TASK DESCRIPTION
Copy every record verbatim but exclude the pictures.

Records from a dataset
--- START ---

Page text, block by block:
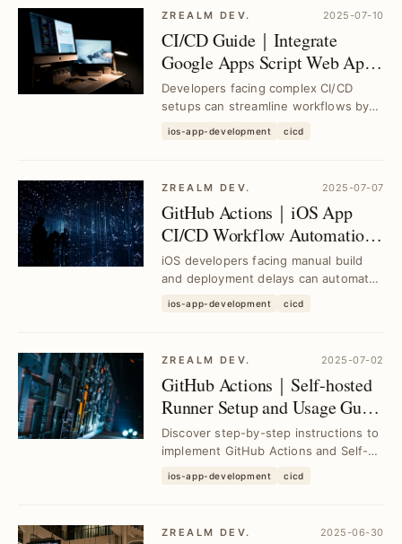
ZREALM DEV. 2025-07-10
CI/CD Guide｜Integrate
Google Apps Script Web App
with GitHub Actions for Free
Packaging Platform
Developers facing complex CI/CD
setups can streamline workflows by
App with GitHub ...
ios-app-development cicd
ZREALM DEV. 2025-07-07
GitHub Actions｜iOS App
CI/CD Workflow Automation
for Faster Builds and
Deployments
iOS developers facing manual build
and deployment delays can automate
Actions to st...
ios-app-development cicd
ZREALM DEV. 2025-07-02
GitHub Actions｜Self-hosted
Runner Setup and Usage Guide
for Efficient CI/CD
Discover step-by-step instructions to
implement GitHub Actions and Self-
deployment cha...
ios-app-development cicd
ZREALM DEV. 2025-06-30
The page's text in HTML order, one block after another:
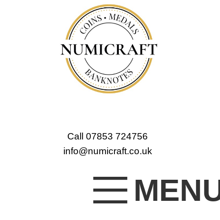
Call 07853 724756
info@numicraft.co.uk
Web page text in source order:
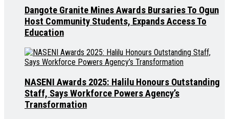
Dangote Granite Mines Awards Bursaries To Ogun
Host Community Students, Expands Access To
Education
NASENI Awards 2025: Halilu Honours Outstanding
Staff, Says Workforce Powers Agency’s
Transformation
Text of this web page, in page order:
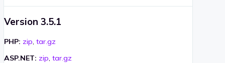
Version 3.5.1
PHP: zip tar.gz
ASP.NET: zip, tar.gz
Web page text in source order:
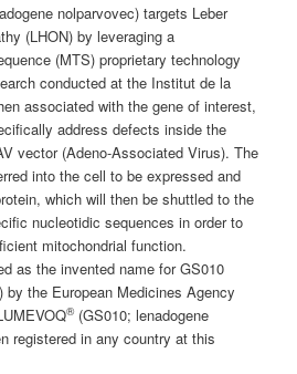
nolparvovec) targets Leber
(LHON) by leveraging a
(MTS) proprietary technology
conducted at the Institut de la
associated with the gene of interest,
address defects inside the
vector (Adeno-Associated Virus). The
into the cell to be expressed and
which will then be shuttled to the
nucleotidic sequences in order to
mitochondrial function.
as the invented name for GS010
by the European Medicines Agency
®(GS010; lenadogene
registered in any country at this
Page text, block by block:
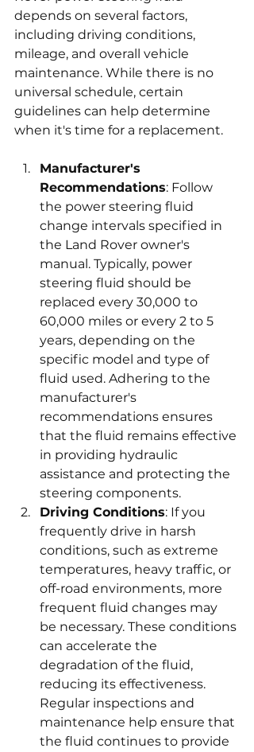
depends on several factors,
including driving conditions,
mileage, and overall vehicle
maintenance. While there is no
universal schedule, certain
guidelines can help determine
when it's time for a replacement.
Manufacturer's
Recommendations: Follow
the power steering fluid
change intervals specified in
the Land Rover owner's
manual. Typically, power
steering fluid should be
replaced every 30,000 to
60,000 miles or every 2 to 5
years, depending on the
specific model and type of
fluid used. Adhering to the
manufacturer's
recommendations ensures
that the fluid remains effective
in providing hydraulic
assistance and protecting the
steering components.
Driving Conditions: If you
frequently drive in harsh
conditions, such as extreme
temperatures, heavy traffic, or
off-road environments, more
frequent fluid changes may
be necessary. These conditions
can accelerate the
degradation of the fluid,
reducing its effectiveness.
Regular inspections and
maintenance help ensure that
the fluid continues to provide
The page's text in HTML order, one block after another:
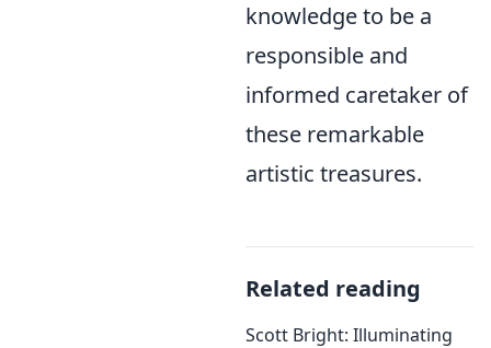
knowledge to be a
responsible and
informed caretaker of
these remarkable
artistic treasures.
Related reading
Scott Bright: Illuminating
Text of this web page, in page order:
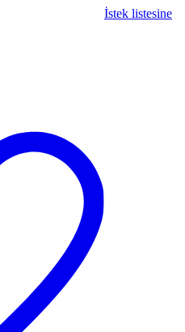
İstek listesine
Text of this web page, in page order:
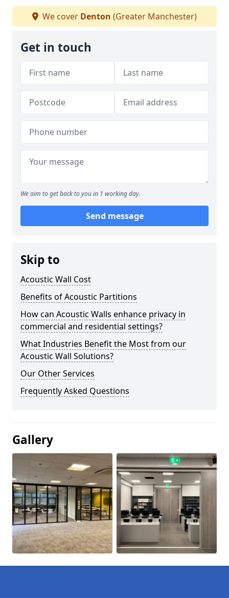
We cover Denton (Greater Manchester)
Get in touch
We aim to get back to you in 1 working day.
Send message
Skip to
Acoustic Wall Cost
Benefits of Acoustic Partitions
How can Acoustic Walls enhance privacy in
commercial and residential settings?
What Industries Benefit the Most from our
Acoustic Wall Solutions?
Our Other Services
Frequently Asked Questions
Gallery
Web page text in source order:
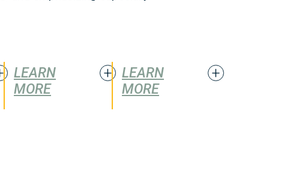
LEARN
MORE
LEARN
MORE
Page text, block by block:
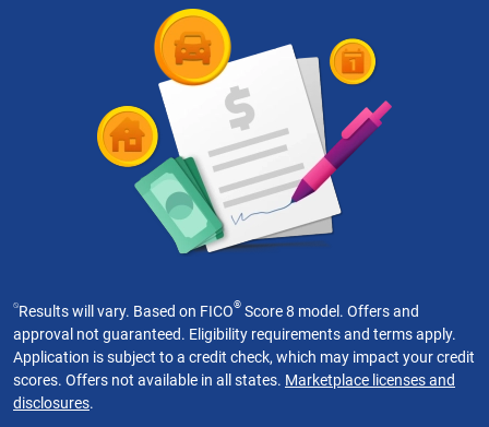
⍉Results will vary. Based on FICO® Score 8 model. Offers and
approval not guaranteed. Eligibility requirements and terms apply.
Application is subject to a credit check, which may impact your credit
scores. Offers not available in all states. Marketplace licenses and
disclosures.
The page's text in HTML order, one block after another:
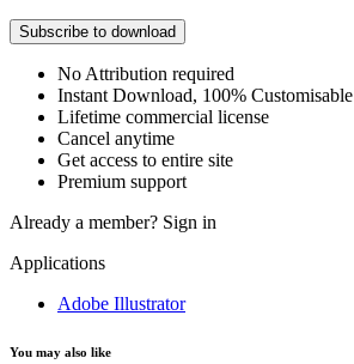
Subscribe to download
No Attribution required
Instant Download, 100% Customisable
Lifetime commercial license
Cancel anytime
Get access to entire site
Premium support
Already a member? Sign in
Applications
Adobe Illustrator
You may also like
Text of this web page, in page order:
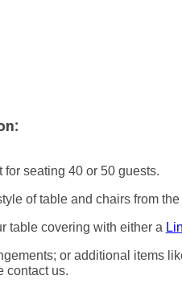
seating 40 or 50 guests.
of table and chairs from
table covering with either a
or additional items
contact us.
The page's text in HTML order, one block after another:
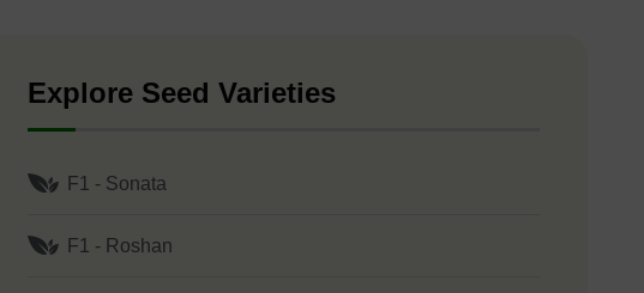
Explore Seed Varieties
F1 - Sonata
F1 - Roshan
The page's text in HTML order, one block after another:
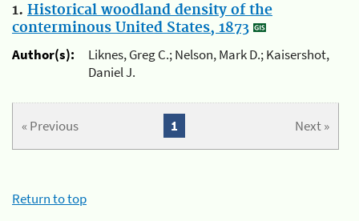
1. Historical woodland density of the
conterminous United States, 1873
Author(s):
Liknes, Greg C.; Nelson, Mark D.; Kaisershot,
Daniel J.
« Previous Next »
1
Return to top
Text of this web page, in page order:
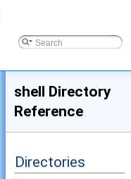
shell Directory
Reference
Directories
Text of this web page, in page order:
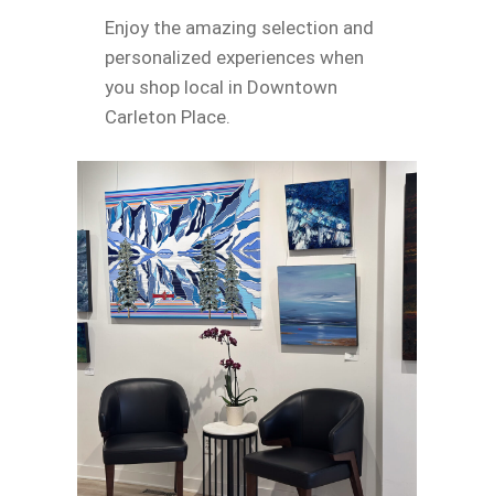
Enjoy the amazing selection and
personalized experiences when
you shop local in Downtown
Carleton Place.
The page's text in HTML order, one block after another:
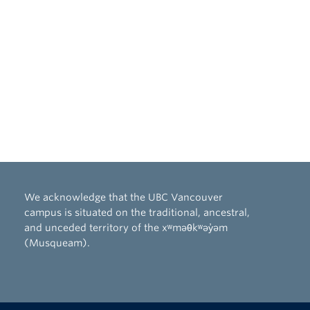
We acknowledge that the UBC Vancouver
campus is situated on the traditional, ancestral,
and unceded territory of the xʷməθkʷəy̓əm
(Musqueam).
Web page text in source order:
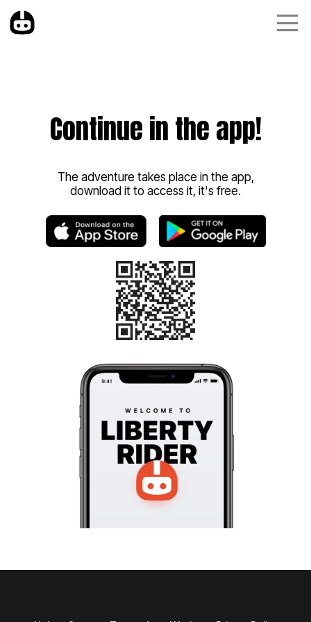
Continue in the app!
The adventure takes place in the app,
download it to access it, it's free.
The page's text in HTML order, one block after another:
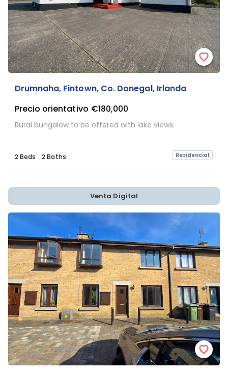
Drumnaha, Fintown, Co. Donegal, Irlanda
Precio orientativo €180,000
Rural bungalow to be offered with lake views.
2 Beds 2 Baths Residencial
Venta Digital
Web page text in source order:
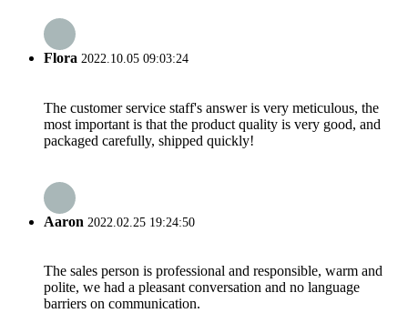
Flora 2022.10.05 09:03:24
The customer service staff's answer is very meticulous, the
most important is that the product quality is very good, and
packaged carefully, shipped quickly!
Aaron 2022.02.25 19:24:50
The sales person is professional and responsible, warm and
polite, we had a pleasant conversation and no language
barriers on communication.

--- END ---

OUTPUT BELOW
Page text, block by block:
ZREALM DEV. 2025-07-10
CI/CD Guide｜Integrate
Google Apps Script Web App
with GitHub Actions for Free
Packaging Platform
Developers facing complex CI/CD
setups can streamline workflows by
App with GitHub ...
ios-app-development cicd
ZREALM DEV. 2025-07-07
GitHub Actions｜iOS App
CI/CD Workflow Automation
for Faster Builds and
Deployments
iOS developers facing manual build
and deployment delays can automate
Actions to st...
ios-app-development cicd
ZREALM DEV. 2025-07-02
GitHub Actions｜Self-hosted
Runner Setup and Usage Guide
for Efficient CI/CD
Discover step-by-step instructions to
implement GitHub Actions and Self-
deployment cha...
ios-app-development cicd
ZREALM DEV. 2025-06-30
The page's text in HTML order, one block after another:
Call 07853 724756
info@numicraft.co.uk
Web page text in source order:
Dangote Granite Mines Awards Bursaries To Ogun
Host Community Students, Expands Access To
Education
NASENI Awards 2025: Halilu Honours Outstanding
Staff, Says Workforce Powers Agency’s
Transformation
Text of this web page, in page order:
Version 3.5.1
PHP: zip tar.gz
ASP.NET: zip, tar.gz
Web page text in source order:
nolparvovec) targets Leber
(LHON) by leveraging a
(MTS) proprietary technology
conducted at the Institut de la
associated with the gene of interest,
address defects inside the
vector (Adeno-Associated Virus). The
into the cell to be expressed and
which will then be shuttled to the
nucleotidic sequences in order to
mitochondrial function.
as the invented name for GS010
by the European Medicines Agency
®(GS010; lenadogene
registered in any country at this
Page text, block by block:
depends on several factors,
including driving conditions,
mileage, and overall vehicle
maintenance. While there is no
universal schedule, certain
guidelines can help determine
when it's time for a replacement.
Manufacturer's
Recommendations: Follow
the power steering fluid
change intervals specified in
the Land Rover owner's
manual. Typically, power
steering fluid should be
replaced every 30,000 to
60,000 miles or every 2 to 5
years, depending on the
specific model and type of
fluid used. Adhering to the
manufacturer's
recommendations ensures
that the fluid remains effective
in providing hydraulic
assistance and protecting the
steering components.
Driving Conditions: If you
frequently drive in harsh
conditions, such as extreme
temperatures, heavy traffic, or
off-road environments, more
frequent fluid changes may
be necessary. These conditions
can accelerate the
degradation of the fluid,
reducing its effectiveness.
Regular inspections and
maintenance help ensure that
the fluid continues to provide
The page's text in HTML order, one block after another:
knowledge to be a
responsible and
informed caretaker of
these remarkable
artistic treasures.
Related reading
Scott Bright: Illuminating
Text of this web page, in page order:
İstek listesine
Text of this web page, in page order:
We cover Denton (Greater Manchester)
Get in touch
We aim to get back to you in 1 working day.
Send message
Skip to
Acoustic Wall Cost
Benefits of Acoustic Partitions
How can Acoustic Walls enhance privacy in
commercial and residential settings?
What Industries Benefit the Most from our
Acoustic Wall Solutions?
Our Other Services
Frequently Asked Questions
Gallery
Web page text in source order:
LEARN
MORE
LEARN
MORE
Page text, block by block:
⍉Results will vary. Based on FICO® Score 8 model. Offers and
approval not guaranteed. Eligibility requirements and terms apply.
Application is subject to a credit check, which may impact your credit
scores. Offers not available in all states. Marketplace licenses and
disclosures.
The page's text in HTML order, one block after another:
Subscribe to download
No Attribution required
Instant Download, 100% Customisable
Lifetime commercial license
Cancel anytime
Get access to entire site
Premium support
Already a member? Sign in
Applications
Adobe Illustrator
You may also like
Text of this web page, in page order:
seating 40 or 50 guests.
of table and chairs from
table covering with either a
or additional items
contact us.
The page's text in HTML order, one block after another:
Explore Seed Varieties
F1 - Sonata
F1 - Roshan
The page's text in HTML order, one block after another:
1. Historical woodland density of the
conterminous United States, 1873
Author(s):
Liknes, Greg C.; Nelson, Mark D.; Kaisershot,
Daniel J.
« Previous Next »
1
Return to top
Text of this web page, in page order:
shell Directory
Reference
Directories
Text of this web page, in page order:
Enjoy the amazing selection and
personalized experiences when
you shop local in Downtown
Carleton Place.
The page's text in HTML order, one block after another:
We acknowledge that the UBC Vancouver
campus is situated on the traditional, ancestral,
and unceded territory of the xʷməθkʷəy̓əm
(Musqueam).
Web page text in source order:
Continue in the app!
The adventure takes place in the app,
download it to access it, it's free.
The page's text in HTML order, one block after another:
Drumnaha, Fintown, Co. Donegal, Irlanda
Precio orientativo €180,000
Rural bungalow to be offered with lake views.
2 Beds 2 Baths Residencial
Venta Digital
Web page text in source order:
Flora 2022.10.05 09:03:24
The customer service staff's answer is very meticulous, the
most important is that the product quality is very good, and
packaged carefully, shipped quickly!
Aaron 2022.02.25 19:24:50
The sales person is professional and responsible, warm and
polite, we had a pleasant conversation and no language
barriers on communication.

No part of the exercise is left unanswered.